VA and subjective changes were assessed before and after treatment. Gabapentin was used in increasing doses from 900 mg/day to 2400 mg/day. Four patients who did not improve substantially with gabapentin were commenced on memantine starting with 5 mg/day increasing up to 20 mg/day in divided doses. The drugs were discontinued because of side effects if necessary.

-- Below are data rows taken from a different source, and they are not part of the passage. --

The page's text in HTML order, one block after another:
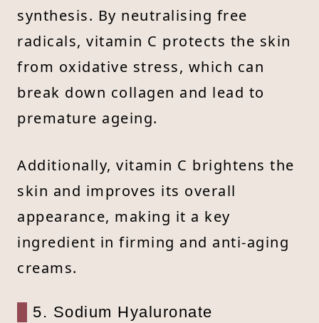
synthesis. By neutralising free
radicals, vitamin C protects the skin
from oxidative stress, which can
break down collagen and lead to
premature ageing.
Additionally, vitamin C brightens the
skin and improves its overall
appearance, making it a key
ingredient in firming and anti-aging
creams.
5. Sodium Hyaluronate

Eye movements were recorded before and after treatment (250 Hz; EyeLink Pupil Tracker, SMI GmbH, Berlin, Germany) while viewing rear projected stimuli (screen = 1.8×1.2 m, Hitachi CP‐X958 projector). Each eye was calibrated offline by selecting foveations when fixating 0° and horizontal and vertical points at plus or minus 15° eccentricity. Visual tests in horizontal and vertical directions included saccades (targets from −20° to 20° in 10° steps, 1.5 second interval), smooth pursuit (10°/s, 20°/s and 40°/s velocities, plus or minus 20° amplitude), and steady fixation (1 minute recordings at 0° and plus or minus 15°). Peak to peak amplitudes were measured before and after drug treatment from 3–5 second sections of data during stable fixation at the primary position. The component of the nystagmus along either horizontal or vertical axes was measured depending which was the largest.

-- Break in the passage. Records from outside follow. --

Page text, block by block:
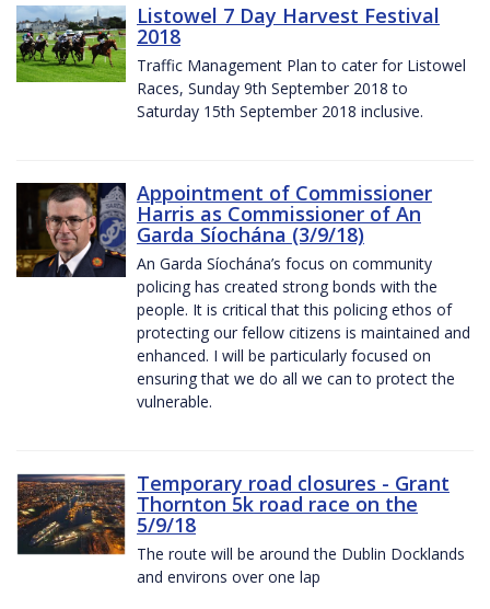
Listowel 7 Day Harvest Festival
2018
Traffic Management Plan to cater for Listowel
Races, Sunday 9th September 2018 to
Saturday 15th September 2018 inclusive.
Appointment of Commissioner
Harris as Commissioner of An
Garda Síochána (3/9/18)
An Garda Síochána’s focus on community
policing has created strong bonds with the
people. It is critical that this policing ethos of
protecting our fellow citizens is maintained and
enhanced. I will be particularly focused on
ensuring that we do all we can to protect the
vulnerable.
Temporary road closures - Grant
Thornton 5k road race on the
5/9/18
The route will be around the Dublin Docklands
and environs over one lap

Changes in VA and amplitude were tested for significance using Wilcoxon signed rank test (SPSS v11).
Results
Gabapentin in acquired nystagmus
Of the 13 patients with nystagmus secondary to MS, four patients (patients 5, 9, 10, 11) showed improvement of VA (table 1). Six patients had subjective improvement of oscillopsia (patients 1, 2, 6, 7, 8, 12). The remaining three patients did not improve. The improvement in VA was not significant (Z = −1.083, p = 0.278).

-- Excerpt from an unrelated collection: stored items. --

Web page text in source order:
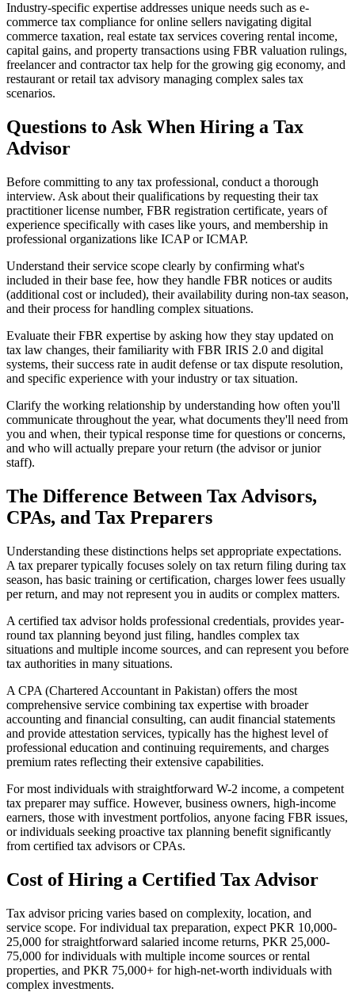
Industry-specific expertise addresses unique needs such as e-
commerce tax compliance for online sellers navigating digital
commerce taxation, real estate tax services covering rental income,
capital gains, and property transactions using FBR valuation rulings,
freelancer and contractor tax help for the growing gig economy, and
restaurant or retail tax advisory managing complex sales tax
scenarios.
Questions to Ask When Hiring a Tax
Advisor
Before committing to any tax professional, conduct a thorough
interview. Ask about their qualifications by requesting their tax
practitioner license number, FBR registration certificate, years of
experience specifically with cases like yours, and membership in
professional organizations like ICAP or ICMAP.
Understand their service scope clearly by confirming what's
included in their base fee, how they handle FBR notices or audits
(additional cost or included), their availability during non-tax season,
and their process for handling complex situations.
Evaluate their FBR expertise by asking how they stay updated on
tax law changes, their familiarity with FBR IRIS 2.0 and digital
systems, their success rate in audit defense or tax dispute resolution,
and specific experience with your industry or tax situation.
Clarify the working relationship by understanding how often you'll
communicate throughout the year, what documents they'll need from
you and when, their typical response time for questions or concerns,
and who will actually prepare your return (the advisor or junior
staff).
The Difference Between Tax Advisors,
CPAs, and Tax Preparers
Understanding these distinctions helps set appropriate expectations.
A tax preparer typically focuses solely on tax return filing during tax
season, has basic training or certification, charges lower fees usually
per return, and may not represent you in audits or complex matters.
A certified tax advisor holds professional credentials, provides year-
round tax planning beyond just filing, handles complex tax
situations and multiple income sources, and can represent you before
tax authorities in many situations.
A CPA (Chartered Accountant in Pakistan) offers the most
comprehensive service combining tax expertise with broader
accounting and financial consulting, can audit financial statements
and provide attestation services, typically has the highest level of
professional education and continuing requirements, and charges
premium rates reflecting their extensive capabilities.
For most individuals with straightforward W-2 income, a competent
tax preparer may suffice. However, business owners, high-income
earners, those with investment portfolios, anyone facing FBR issues,
or individuals seeking proactive tax planning benefit significantly
from certified tax advisors or CPAs.
Cost of Hiring a Certified Tax Advisor
Tax advisor pricing varies based on complexity, location, and
service scope. For individual tax preparation, expect PKR 10,000-
25,000 for straightforward salaried income returns, PKR 25,000-
75,000 for individuals with multiple income sources or rental
properties, and PKR 75,000+ for high-net-worth individuals with
complex investments.

The amplitude of nystagmus was reduced in 12 of 13 patients (Z = 3.04, p = 0.002), following treatment with gabapentin (fig 2B).
An example of a patient (patient 11) with MS with reduced amplitude of horizontal pendular nystagmus on treatment with gabapentin is shown in figure 1Ai. Nine of the 10 patients who improved choose to continue gabapentin medication. Side effects were mild, mostly consisting of transient fatigue.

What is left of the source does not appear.